-- Opening Marker --

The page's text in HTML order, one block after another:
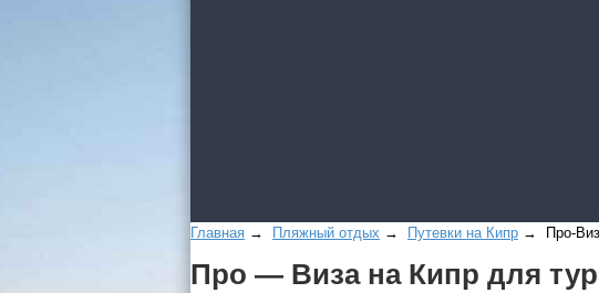
Главная → Пляжный отдых → Путевки на Кипр → Пpo-
Пpo — Визa на Кипр для
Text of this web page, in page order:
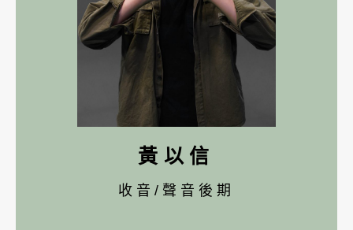
黃以信
收音/聲音後期
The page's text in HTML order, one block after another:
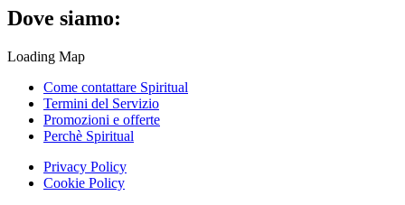
Dove siamo:
Loading Map
Come contattare Spiritual
Termini del Servizio
Promozioni e offerte
Perchè Spiritual
Privacy Policy
Cookie Policy
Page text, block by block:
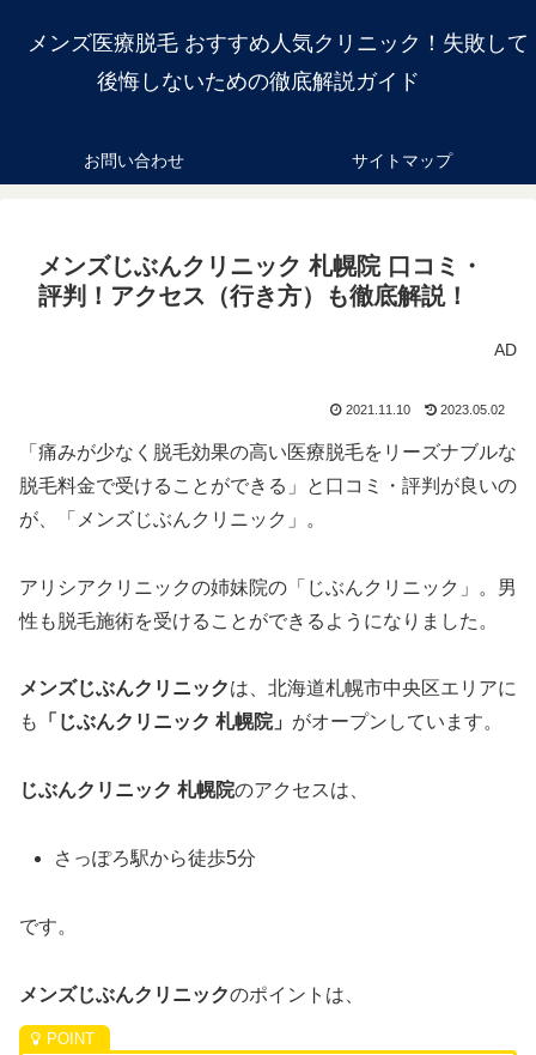
メンズ医療脱毛 おすすめ人気クリニック！失敗して
後悔しないための徹底解説ガイド
お問い合わせ サイトマップ
メンズじぶんクリニック 札幌院 口コミ・
評判！アクセス（行き方）も徹底解説！
AD
2021.11.10 2023.05.02
「痛みが少なく脱毛効果の高い医療脱毛をリーズナブルな
脱毛料金で受けることができる」と口コミ・評判が良いの
が、「メンズじぶんクリニック」。
アリシアクリニックの姉妹院の「じぶんクリニック」。男
性も脱毛施術を受けることができるようになりました。
メンズじぶんクリニックは、北海道札幌市中央区エリアに
も
「じぶんクリニック 札幌院」 がオープンしています。
じぶんクリニック 札幌院のアクセスは、
さっぽろ駅から徒歩5分
です。
メンズじぶんクリニックのポイントは、

-- Closing Marker --

WHAT NEEDS TO BE DONE >> Leaving aside the images, write out the entries above word for word.

RESPONSE FOR THIS EXERCISE >>
The page's text in HTML order, one block after another:
Главная → Пляжный отдых → Путевки на Кипр → Пpo-
Пpo — Визa на Кипр для
Text of this web page, in page order:
黃以信
收音/聲音後期
The page's text in HTML order, one block after another:
Dove siamo:
Loading Map
Come contattare Spiritual
Termini del Servizio
Promozioni e offerte
Perchè Spiritual
Privacy Policy
Cookie Policy
Page text, block by block:
メンズ医療脱毛 おすすめ人気クリニック！失敗して
後悔しないための徹底解説ガイド
お問い合わせ サイトマップ
メンズじぶんクリニック 札幌院 口コミ・
評判！アクセス（行き方）も徹底解説！
AD
2021.11.10 2023.05.02
「痛みが少なく脱毛効果の高い医療脱毛をリーズナブルな
脱毛料金で受けることができる」と口コミ・評判が良いの
が、「メンズじぶんクリニック」。
アリシアクリニックの姉妹院の「じぶんクリニック」。男
性も脱毛施術を受けることができるようになりました。
メンズじぶんクリニックは、北海道札幌市中央区エリアに
も
「じぶんクリニック 札幌院」 がオープンしています。
じぶんクリニック 札幌院のアクセスは、
さっぽろ駅から徒歩5分
です。
メンズじぶんクリニックのポイントは、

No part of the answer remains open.